During the past 12 months, how much has treatment or counseling helped you?

The viable responses were: Not at all (l); A little (2); Some (3); A lot (4); or Extremely (5).

We discarded missing and invalid responses both to this question and to the question of whether the respondent received depression treatment in the past year. We will return to this practice in the discussion section.

Using SAS, we estimated the following simple cumulative logistic model:

$E (y_{l k} | x_{k}) = \frac{\exp (α_{l} + m e d s_{k} β)}{1 + \exp (α_{l} + m e d s_{k} β)}$ for $l = 1, \dots, L - 1, (2.1)$

where $m e d s = 1$ when respondent $k$ was taking medication for depression (0 otherwise), with both pseudo-maximum-likelihood and the design-sensitive technique. For pseudo-maximum-likelihood estimation, we reversed the order of the responses with $y_{1 k} = 1$ when $k$ responded that treatment (or counseling) helped extremely, $y_{2 k} = 1$ when $k$ responded that treatment helped extremely or a lot, $y_{3 k} = 1$ when $k$ responded that treatment helped more than a little, and $y_{4 k} = 1$ when $k$ responded that treatment helped at least a little. Finally, $y_{5 k} = 1 - y_{4 k} = 1$ when $k$ responded that treatment did not help at all. In SAS, this meant dependent variable $Y$ was set equal to 1 when treatment helped extremely, to 2 when treatment helped a lot, $\dots,$ and to 5 when treatment didn’t help at all.

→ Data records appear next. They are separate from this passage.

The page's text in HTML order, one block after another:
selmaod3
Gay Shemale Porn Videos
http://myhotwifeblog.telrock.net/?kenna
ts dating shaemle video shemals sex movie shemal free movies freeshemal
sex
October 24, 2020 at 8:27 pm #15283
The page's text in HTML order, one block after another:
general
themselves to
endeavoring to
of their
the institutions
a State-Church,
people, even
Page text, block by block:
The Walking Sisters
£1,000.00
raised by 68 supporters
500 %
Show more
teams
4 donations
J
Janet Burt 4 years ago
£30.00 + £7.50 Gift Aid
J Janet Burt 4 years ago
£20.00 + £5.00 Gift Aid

For the design-sensitive technique, we created four observations from $k$ in a new data set. In the $i^{th}$ observation labeled $C = i$ in SAS, a class (categorical) variable added to the model statement, we created a dependent variable (D) equal to $y_{i k}$ in equation (2.1). We needed to add EVENT = “1” after D in the model statement because we were modeling when $D = 1.$

SAS code for both estimation techniques are in the appendix. The NSDUH data set we used had 60 variance strata with two variance primary sampling units (PSUs) in each and analysis weights based on the probabilities of selection and unit response.

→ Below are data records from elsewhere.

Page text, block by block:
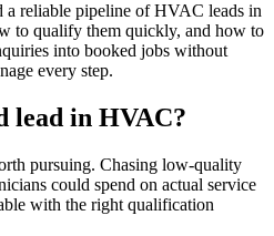
reliable pipeline of HVAC leads in
to qualify them quickly, and how to
into booked jobs without
every step.
lead in HVAC?
pursuing. Chasing low-quality
could spend on actual service
with the right qualification
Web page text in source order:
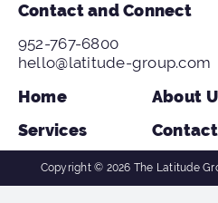
Contact and Connect
952-767-6800
hello@latitude-group.com
Home
Services
About
Contact
Copyright © 2026 The Latitude
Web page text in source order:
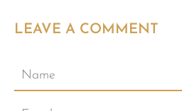
LEAVE A COMMENT

The parameter estimates from our pseudo-maximum-likelihood and design-sensitive SAS runs are displayed in Tables 2.1 and 2.2, respectively. In Table 2.1, Intercept $= i$ is the pseudo-maximum-likelihood estimate of $α_{i k}$ in equation (2.1). The sum of the Intercept and $C = i$ in Table 2.2 is the design-sensitive estimate for $α_{i k}$ when $i = 1, 2,$ or $3,$ while the design-sensitive estimate for $α_{4 k}$ is the Intercept in Table 2.2 minus the sum: $[C = 1] + [C = 2] + [C = 3] .$ Finally (and more simply), meds in both tables estimates $β .$

In all cases, estimates of the same parameter from the two tables are close. The percent increase in every level of satisfaction with treatment due to having taken drugs for depression (the estimate for $β)$ is roughly 45% (in our discussion of the results of the logistic regressions, we treat differences of the log odds as equal to percent differences in the odds, even though this is only approximately true). That near equality suggests that the parallel-lines assumption is not violated by our NSDUH data.

Table 2.1
Pseudo-maximum-likelihood estimates for the simple cumulative logistic model
Table summary
This table displays the results of Pseudo-maximum-likelihood estimates for the simple cumulative logistic model. The information is grouped by Parameter (appearing as row headers), Estimate, Standard Error, t Value and Pr > | t | (appearing as column headers).
Parameter	Estimate	Standard Error	t Value	Pr > \| t \|
Intercept 1	-2.2917	0.0913	-25.10	< 0.0001
Intercept 2	-0.7617	0.0685	-11.11	< 0.0001
Intercept 3	0.2511	0.0624	4.02	0.0002
Intercept 4	1.3695	0.0739	18.53	< 0.0001
meds	0.4516	0.0965	4.68	< 0.0001
NOTE: The degrees of freedom for the t tests is 60.

Table 2.2
Design-sensitive estimates for the simple cumulative logistic model
Table summary
This table displays the results of Design-sensitive estimates for the simple cumulative logistic model. The information is grouped by Parameter (appearing as row headers), Estimate, Standard Error, t Value and Pr > | t | (appearing as column headers).
Parameter	Estimate	Standard Error	t Value	Pr > \| t \|
Intercept	-0.3591	0.0583	-6.16	< 0.0001
C 1	-1.9329	0.0592	-32.63	< 0.0001
C 2	-0.4039	0.0356	-11.33	< 0.0001
C 3	0.6087	0.0392	15.52	< 0.0001
meds	0.4498	0.0955	4.71	< 0.0001
NOTE: The degrees of freedom for the t tests is 60.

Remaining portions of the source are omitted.